== Data for this task ==
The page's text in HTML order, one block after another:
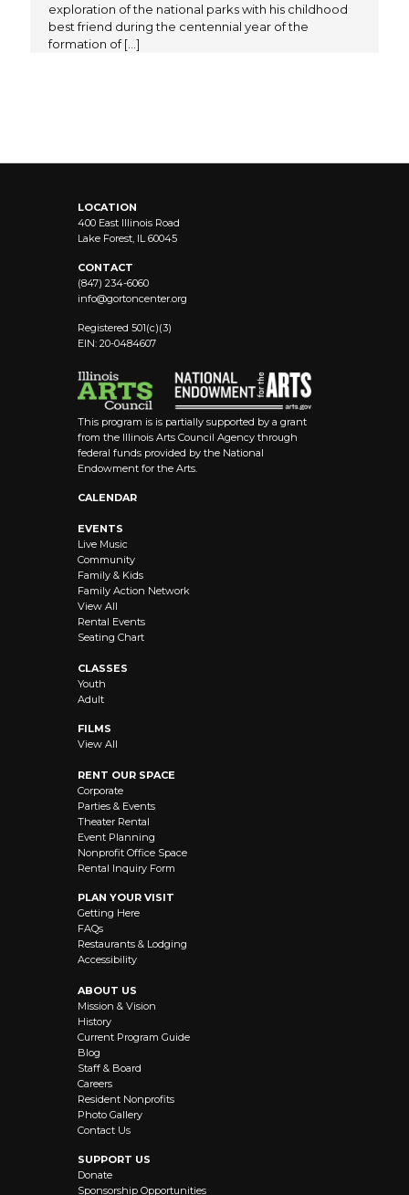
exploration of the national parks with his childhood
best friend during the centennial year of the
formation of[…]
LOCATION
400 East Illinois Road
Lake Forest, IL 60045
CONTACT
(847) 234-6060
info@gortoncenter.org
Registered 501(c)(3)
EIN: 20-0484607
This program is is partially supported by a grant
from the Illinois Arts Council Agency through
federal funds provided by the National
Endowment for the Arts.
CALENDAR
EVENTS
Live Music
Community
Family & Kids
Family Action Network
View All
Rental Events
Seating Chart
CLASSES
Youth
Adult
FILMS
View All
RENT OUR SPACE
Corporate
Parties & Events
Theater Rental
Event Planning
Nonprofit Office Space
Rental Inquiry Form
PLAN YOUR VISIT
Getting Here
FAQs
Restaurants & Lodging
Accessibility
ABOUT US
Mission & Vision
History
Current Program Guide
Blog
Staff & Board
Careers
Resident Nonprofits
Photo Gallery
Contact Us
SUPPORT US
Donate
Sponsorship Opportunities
===
*What you will do:* Go through the material above and return each line that holds the word "Arts".

*Exercise solution:*
from the Illinois Arts Council Agency through
Endowment for the Arts.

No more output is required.